----- INPUT DATA -----

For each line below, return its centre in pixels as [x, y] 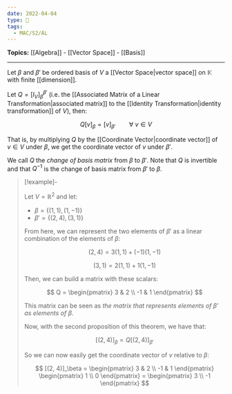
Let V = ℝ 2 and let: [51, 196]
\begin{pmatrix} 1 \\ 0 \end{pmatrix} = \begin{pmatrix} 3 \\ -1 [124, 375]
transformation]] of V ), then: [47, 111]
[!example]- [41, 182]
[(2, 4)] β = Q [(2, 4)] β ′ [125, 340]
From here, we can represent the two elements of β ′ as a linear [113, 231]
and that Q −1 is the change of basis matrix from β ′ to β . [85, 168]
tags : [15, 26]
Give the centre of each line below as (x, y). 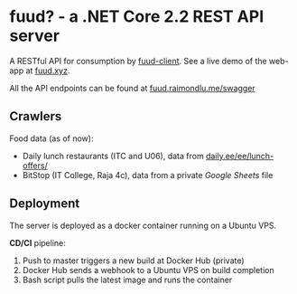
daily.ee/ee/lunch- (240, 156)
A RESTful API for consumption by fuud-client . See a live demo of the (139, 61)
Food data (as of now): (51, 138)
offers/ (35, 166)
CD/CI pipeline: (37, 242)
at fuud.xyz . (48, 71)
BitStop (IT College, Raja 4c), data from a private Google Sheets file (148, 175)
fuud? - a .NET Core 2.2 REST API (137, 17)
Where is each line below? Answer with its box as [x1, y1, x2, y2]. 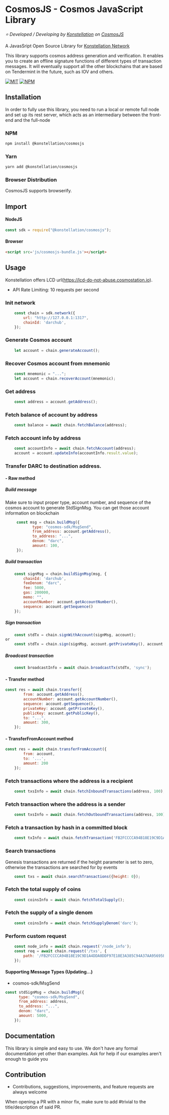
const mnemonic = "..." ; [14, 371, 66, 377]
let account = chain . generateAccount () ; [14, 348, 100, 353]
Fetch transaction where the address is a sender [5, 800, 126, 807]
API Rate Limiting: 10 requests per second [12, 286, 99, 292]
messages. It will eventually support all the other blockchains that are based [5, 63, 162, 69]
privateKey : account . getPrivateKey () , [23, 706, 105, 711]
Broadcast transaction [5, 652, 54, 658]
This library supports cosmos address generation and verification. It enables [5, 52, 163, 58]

-----
----- INPUT DATA -----

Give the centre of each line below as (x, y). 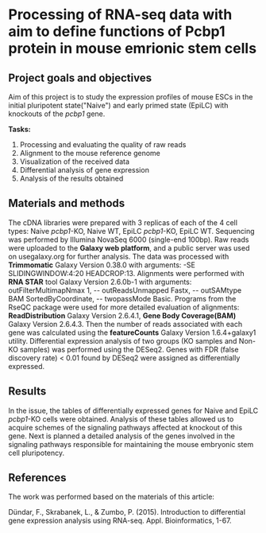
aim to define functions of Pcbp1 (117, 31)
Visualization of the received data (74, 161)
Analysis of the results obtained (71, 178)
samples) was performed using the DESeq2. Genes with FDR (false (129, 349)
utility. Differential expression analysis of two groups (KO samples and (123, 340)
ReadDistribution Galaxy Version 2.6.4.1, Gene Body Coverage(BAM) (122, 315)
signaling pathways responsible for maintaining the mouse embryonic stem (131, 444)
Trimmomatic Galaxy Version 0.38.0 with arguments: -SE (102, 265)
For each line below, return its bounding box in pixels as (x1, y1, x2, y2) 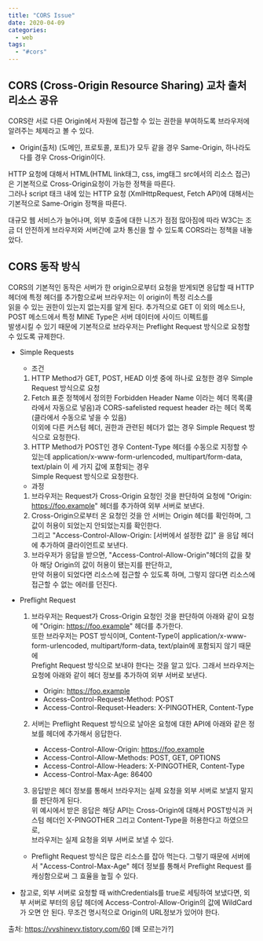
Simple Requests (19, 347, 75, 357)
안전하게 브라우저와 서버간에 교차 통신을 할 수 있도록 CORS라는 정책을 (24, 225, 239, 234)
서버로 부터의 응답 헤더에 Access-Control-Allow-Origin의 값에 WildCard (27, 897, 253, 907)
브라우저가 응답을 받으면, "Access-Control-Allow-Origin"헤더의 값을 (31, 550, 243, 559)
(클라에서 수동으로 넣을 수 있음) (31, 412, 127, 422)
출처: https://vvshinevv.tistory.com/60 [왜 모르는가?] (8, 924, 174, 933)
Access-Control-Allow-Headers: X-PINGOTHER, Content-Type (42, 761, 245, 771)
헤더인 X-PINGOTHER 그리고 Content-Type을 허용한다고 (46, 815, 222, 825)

-----
----- INPUT DATA -----

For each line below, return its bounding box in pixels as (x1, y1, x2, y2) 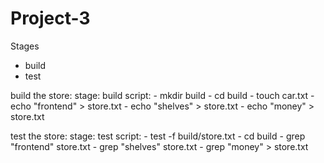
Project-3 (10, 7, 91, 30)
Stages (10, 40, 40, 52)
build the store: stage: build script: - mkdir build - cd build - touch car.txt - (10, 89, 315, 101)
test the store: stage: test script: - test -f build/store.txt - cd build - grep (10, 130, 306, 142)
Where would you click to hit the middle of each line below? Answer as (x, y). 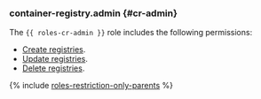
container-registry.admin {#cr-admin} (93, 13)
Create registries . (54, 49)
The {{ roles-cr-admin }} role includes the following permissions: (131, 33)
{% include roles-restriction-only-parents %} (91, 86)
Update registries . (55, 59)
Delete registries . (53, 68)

-----

Among the lines above, the one with "BitStop (IT College, Raja" opens the part to repeat and the one with "This library supports" closes it; repeat only that part exactly, with no pictures.

• RESULT OF THIS EXERCISE:
BitStop (IT College, Raja 4c), data from a private Google Sheets file (148, 175)
fuud? - a .NET Core 2.2 REST API (137, 17)
Where is each line below? Answer with its box as [x1, y1, x2, y2]. 
const mnemonic = "..." ; [14, 371, 66, 377]
let account = chain . generateAccount () ; [14, 348, 100, 353]
Fetch transaction where the address is a sender [5, 800, 126, 807]
API Rate Limiting: 10 requests per second [12, 286, 99, 292]
messages. It will eventually support all the other blockchains that are based [5, 63, 162, 69]
privateKey : account . getPrivateKey () , [23, 706, 105, 711]
Broadcast transaction [5, 652, 54, 658]
This library supports cosmos address generation and verification. It enables [5, 52, 163, 58]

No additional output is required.